Among the records, which lines hold the word "Home"? Pick them out.

*Records supplied:*
------------------------------------------------

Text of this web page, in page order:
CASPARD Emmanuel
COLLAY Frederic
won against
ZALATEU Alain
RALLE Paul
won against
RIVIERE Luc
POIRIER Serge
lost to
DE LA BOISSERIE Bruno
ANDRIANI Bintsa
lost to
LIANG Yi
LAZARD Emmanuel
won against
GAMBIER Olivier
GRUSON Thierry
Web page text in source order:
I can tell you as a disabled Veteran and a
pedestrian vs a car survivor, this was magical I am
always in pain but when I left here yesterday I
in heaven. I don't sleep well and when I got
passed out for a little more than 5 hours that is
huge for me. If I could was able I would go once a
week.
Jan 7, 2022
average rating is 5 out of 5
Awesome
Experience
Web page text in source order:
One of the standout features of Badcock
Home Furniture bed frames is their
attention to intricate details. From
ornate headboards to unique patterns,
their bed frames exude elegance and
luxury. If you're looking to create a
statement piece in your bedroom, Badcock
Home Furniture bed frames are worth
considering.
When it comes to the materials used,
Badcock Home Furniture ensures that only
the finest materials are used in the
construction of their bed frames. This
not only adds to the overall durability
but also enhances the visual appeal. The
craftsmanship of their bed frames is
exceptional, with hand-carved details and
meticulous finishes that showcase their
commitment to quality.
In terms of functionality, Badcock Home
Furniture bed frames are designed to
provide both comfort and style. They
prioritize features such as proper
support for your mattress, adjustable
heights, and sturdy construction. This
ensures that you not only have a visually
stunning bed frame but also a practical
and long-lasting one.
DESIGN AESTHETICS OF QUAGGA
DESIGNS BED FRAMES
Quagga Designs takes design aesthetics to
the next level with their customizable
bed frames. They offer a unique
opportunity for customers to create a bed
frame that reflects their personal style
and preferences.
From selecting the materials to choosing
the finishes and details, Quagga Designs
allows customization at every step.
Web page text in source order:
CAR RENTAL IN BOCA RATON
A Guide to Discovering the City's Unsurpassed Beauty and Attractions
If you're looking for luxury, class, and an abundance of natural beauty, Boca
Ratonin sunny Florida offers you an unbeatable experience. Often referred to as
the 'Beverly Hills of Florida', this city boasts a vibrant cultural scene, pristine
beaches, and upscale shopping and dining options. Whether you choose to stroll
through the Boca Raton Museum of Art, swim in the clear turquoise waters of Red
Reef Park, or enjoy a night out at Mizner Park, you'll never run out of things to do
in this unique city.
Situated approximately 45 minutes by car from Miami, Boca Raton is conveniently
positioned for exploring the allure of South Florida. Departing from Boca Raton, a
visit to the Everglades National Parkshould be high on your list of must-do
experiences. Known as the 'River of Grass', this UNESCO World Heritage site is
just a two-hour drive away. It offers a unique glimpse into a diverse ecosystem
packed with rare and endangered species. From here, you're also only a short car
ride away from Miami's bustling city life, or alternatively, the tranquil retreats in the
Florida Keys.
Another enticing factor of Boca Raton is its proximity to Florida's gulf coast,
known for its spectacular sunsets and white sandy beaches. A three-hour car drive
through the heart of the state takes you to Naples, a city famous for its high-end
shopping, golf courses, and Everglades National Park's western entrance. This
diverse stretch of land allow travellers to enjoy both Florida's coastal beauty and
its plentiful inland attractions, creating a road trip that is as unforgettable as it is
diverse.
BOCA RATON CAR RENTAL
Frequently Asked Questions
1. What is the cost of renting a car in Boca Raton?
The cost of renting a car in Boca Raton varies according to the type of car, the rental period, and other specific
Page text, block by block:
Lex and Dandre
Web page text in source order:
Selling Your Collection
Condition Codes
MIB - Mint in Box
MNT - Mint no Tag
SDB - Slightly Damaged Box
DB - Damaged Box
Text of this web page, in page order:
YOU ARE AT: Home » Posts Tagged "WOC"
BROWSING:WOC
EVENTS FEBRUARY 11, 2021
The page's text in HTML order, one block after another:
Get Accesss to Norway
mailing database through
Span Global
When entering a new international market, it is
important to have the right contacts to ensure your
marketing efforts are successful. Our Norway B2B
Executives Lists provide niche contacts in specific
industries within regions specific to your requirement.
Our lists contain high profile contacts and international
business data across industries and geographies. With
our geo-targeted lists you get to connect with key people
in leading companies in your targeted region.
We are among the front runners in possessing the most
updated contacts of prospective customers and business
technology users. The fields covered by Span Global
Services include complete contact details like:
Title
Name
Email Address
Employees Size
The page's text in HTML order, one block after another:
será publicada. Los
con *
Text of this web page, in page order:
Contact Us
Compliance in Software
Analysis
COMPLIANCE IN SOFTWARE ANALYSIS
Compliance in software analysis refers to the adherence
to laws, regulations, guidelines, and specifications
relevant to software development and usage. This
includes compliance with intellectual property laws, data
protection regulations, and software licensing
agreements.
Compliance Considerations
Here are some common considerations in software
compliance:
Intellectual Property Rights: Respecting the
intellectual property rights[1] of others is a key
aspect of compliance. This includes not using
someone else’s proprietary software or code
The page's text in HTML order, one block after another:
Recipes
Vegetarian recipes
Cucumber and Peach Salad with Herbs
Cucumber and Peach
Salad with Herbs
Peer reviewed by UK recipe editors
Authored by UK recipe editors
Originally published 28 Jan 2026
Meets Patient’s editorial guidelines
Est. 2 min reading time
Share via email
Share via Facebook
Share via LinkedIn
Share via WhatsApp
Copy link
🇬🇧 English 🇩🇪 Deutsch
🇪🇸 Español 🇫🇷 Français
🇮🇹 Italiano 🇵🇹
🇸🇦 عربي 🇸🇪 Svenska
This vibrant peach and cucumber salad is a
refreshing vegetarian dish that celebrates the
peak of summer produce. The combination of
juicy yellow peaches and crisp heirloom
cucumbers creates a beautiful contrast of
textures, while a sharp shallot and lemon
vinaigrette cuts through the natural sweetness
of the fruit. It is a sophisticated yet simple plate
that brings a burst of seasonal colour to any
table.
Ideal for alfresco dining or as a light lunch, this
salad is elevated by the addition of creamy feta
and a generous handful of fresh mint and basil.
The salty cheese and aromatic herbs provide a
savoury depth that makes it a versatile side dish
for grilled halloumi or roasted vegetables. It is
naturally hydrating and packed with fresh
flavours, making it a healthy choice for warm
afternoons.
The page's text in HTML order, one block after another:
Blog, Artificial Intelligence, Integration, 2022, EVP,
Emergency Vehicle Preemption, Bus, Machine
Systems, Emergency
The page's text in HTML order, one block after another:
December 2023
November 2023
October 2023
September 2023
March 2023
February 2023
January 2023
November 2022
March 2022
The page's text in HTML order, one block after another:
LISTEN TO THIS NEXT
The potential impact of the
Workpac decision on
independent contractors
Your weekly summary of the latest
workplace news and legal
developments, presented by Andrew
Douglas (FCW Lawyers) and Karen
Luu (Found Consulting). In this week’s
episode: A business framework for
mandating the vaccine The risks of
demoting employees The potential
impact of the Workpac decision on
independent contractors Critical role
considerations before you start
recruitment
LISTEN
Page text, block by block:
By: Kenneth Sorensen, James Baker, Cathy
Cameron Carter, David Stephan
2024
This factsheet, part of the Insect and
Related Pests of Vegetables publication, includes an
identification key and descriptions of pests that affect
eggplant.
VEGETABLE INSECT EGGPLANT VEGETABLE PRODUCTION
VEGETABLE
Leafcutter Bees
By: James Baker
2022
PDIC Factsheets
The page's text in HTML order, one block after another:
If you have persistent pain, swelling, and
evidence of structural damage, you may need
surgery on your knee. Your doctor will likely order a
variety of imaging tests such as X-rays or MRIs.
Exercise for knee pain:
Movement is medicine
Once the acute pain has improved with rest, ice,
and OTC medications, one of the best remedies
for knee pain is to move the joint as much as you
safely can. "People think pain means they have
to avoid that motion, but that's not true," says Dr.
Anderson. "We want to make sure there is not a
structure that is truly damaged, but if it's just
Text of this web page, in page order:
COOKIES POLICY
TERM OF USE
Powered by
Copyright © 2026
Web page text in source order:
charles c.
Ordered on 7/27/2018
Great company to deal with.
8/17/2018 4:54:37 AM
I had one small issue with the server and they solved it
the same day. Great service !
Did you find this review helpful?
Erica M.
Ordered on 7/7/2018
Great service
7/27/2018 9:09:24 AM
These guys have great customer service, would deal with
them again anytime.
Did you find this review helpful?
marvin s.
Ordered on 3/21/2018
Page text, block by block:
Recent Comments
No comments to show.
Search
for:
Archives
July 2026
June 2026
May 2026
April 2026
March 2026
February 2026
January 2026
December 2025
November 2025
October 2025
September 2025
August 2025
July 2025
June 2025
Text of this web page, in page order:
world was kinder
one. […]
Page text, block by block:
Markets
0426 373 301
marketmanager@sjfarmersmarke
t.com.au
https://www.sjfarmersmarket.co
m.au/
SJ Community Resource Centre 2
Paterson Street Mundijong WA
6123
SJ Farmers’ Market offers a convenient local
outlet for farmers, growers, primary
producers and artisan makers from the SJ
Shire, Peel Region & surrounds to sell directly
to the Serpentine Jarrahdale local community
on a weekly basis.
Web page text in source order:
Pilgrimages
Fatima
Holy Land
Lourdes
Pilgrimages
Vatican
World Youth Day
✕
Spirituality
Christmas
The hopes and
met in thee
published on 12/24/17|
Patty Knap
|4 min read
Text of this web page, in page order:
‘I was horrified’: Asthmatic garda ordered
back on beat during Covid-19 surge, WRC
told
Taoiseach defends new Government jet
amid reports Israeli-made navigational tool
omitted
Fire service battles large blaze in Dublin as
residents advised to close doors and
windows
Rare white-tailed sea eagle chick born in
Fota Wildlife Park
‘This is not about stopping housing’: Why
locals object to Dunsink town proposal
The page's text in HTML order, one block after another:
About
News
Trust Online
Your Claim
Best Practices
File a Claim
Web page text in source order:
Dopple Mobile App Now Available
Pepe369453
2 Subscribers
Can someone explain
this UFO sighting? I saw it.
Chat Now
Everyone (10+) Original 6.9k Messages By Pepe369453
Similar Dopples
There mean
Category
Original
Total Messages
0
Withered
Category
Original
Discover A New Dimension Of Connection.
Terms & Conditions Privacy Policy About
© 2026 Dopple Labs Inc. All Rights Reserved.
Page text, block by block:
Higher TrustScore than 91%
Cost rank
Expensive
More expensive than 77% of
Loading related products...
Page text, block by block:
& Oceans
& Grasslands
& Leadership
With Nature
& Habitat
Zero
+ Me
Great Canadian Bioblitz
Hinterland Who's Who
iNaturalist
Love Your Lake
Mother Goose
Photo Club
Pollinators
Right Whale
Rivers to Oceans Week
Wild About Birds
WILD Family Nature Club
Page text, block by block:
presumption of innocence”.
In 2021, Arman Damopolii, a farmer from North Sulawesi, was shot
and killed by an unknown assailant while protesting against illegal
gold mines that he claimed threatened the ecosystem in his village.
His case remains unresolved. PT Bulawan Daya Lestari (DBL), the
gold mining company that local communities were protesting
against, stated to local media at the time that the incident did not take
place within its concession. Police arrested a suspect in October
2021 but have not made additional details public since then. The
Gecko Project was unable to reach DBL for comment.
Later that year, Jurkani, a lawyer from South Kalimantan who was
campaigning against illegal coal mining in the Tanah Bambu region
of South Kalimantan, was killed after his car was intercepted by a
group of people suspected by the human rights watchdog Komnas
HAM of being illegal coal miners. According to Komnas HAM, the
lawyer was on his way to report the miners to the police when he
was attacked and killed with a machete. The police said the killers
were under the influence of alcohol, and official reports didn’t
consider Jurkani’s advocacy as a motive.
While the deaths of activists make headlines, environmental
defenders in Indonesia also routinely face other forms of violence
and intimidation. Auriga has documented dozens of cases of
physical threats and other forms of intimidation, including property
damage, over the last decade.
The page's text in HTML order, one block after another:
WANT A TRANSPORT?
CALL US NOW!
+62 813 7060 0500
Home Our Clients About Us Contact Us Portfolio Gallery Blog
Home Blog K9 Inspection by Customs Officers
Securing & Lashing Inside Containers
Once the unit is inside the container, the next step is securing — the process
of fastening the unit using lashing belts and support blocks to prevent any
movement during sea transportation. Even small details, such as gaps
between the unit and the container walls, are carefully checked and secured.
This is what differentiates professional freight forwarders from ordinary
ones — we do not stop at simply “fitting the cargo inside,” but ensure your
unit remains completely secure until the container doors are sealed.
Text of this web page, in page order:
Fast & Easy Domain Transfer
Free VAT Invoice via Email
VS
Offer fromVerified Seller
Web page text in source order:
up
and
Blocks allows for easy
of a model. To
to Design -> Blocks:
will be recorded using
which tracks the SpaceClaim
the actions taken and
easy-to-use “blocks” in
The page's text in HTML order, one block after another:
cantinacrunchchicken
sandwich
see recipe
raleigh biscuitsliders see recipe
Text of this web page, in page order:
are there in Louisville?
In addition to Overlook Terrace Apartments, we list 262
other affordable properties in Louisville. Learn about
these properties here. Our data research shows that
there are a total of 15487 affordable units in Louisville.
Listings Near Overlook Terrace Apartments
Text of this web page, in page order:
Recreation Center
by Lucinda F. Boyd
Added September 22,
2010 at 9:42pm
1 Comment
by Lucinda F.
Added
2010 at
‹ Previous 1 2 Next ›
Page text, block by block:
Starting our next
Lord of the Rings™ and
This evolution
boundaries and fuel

------------------------------------------------

*Result of this task:*
Home Furniture bed frames is their
Home Furniture bed frames are worth
Badcock Home Furniture ensures that only
In terms of functionality, Badcock Home
YOU ARE AT: Home » Posts Tagged "WOC"
Home Our Clients About Us Contact Us Portfolio Gallery Blog
Home Blog K9 Inspection by Customs Officers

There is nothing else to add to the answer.